[Data Boundary: Start]

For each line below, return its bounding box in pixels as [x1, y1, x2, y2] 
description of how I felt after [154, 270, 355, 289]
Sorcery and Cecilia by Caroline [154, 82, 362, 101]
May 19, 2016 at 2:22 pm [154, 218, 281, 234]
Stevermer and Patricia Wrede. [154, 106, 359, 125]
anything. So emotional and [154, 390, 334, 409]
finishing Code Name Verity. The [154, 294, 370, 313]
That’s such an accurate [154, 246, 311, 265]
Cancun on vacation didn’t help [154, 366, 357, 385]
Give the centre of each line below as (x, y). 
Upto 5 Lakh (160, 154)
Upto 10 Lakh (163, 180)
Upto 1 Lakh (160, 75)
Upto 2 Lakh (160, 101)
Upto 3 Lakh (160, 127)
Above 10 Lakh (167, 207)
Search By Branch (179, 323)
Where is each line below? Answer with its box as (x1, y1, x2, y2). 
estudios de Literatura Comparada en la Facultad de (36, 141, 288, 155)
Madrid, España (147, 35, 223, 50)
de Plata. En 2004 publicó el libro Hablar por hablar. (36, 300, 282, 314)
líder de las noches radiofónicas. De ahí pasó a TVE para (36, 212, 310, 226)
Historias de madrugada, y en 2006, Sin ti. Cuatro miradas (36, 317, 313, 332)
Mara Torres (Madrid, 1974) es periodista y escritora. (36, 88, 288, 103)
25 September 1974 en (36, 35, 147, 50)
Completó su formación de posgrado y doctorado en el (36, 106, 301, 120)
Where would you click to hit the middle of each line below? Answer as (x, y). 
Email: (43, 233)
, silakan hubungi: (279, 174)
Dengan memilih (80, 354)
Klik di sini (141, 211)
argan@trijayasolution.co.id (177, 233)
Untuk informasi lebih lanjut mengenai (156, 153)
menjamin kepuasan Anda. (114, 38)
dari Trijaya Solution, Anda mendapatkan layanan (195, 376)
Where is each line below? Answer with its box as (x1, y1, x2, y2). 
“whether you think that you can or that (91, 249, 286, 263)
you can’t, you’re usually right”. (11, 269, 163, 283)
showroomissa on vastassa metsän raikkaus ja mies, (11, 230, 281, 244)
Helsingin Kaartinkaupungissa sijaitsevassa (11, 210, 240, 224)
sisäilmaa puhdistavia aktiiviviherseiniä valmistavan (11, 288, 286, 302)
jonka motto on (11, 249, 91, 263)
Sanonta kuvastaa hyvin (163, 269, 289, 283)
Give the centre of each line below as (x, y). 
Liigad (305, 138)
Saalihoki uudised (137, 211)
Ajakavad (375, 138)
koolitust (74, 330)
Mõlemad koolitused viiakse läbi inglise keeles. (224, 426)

[Data Boundary: End]
[Data Boundary: Start]

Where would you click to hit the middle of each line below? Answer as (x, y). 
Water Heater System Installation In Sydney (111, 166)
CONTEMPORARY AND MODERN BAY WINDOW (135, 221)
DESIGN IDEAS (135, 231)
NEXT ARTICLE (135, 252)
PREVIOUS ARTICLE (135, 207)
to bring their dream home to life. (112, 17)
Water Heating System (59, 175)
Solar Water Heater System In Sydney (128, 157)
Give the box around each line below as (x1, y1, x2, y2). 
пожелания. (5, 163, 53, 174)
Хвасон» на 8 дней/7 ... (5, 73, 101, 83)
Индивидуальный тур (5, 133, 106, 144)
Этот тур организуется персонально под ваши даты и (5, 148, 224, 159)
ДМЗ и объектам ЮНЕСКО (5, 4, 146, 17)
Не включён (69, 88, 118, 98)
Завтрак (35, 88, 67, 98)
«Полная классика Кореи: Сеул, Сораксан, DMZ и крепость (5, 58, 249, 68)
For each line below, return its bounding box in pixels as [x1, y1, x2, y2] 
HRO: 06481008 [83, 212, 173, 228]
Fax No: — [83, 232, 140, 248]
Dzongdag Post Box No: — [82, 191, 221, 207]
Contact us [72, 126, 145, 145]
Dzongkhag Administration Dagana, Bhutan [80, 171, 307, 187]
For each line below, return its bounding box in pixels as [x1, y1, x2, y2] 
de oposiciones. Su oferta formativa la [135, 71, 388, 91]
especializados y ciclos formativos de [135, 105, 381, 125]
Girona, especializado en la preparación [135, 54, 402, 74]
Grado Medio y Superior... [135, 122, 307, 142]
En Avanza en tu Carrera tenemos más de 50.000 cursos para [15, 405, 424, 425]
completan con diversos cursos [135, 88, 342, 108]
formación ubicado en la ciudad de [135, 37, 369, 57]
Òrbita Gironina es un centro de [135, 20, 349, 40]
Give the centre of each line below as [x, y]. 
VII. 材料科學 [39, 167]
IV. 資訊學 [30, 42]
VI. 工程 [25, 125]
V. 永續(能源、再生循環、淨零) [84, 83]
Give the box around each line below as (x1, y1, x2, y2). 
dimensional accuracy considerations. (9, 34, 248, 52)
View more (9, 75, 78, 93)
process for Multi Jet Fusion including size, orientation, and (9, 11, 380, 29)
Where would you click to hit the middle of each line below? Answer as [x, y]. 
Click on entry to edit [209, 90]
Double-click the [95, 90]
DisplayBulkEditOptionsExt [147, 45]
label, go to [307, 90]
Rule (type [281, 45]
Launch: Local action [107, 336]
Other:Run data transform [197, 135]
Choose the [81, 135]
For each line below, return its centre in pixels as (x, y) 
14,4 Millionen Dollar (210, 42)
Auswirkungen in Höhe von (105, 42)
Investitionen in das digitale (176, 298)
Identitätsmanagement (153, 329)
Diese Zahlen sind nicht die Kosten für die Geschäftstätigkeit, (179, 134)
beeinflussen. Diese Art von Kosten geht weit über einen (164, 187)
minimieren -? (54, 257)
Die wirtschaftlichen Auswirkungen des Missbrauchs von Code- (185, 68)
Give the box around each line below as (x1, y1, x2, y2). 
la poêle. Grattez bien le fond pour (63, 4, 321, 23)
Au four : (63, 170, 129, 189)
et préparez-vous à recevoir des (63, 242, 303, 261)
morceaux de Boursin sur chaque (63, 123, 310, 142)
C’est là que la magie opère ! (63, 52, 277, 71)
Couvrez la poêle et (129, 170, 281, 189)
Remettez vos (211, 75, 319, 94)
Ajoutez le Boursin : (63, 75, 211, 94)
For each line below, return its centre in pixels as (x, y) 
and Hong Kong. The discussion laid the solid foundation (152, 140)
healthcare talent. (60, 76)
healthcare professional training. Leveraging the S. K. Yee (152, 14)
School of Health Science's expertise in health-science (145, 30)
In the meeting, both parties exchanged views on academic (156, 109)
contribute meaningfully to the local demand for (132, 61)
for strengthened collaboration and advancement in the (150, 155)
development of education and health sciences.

[Data Boundary: End]
[Data Boundary: Start]

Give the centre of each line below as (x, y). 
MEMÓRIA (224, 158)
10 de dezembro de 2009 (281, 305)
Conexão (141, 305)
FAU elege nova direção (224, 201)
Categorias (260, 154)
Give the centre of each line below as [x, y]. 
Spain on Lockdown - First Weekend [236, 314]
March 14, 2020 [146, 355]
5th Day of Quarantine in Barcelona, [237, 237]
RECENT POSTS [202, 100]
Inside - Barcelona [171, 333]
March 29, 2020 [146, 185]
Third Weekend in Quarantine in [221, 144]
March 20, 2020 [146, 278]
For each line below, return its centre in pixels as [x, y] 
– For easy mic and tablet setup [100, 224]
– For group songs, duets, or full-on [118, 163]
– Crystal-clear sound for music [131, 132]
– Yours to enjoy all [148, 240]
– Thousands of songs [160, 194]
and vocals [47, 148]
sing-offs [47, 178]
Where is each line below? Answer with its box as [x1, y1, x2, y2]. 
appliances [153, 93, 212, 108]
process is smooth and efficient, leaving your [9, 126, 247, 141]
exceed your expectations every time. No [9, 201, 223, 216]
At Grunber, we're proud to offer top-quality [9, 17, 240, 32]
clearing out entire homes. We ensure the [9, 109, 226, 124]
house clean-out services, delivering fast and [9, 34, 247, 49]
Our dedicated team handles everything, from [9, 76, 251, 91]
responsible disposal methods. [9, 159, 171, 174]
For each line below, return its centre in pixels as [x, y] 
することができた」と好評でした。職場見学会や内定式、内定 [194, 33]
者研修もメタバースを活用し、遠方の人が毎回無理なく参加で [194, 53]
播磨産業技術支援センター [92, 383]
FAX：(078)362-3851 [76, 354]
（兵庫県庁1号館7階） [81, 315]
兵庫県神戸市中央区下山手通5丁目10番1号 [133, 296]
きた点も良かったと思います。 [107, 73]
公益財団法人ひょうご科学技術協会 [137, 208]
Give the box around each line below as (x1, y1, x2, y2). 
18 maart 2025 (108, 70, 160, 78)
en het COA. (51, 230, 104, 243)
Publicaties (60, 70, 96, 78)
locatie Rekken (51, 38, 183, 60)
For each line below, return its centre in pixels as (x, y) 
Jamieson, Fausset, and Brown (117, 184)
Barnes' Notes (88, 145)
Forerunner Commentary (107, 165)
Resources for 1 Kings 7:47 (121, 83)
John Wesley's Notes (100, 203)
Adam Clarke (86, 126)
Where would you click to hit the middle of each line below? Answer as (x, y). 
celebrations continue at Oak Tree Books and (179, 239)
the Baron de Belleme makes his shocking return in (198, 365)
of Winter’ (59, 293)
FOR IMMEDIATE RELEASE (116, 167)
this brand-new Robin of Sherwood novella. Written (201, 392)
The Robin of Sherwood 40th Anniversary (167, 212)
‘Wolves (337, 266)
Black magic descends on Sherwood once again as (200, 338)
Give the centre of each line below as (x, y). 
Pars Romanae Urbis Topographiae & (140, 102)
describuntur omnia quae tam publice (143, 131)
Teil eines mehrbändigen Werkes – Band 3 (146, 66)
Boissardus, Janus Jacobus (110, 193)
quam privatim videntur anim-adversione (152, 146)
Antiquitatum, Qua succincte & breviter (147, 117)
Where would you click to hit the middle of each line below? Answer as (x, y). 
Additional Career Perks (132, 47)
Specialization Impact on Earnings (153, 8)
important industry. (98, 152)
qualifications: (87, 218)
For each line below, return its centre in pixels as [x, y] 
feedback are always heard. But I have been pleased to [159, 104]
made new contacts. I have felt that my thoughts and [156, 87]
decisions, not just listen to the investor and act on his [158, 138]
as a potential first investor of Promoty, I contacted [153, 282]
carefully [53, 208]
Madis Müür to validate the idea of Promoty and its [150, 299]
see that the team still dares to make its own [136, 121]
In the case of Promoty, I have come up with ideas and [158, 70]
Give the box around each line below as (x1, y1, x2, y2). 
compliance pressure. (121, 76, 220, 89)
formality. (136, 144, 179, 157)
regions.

[Data Boundary: End]

• [Problem details] Above are the entries; copy every line among them that contains the word "Barcelona".

• [Response to the exercise]
5th Day of Quarantine in Barcelona, [237, 237]
Inside - Barcelona [171, 333]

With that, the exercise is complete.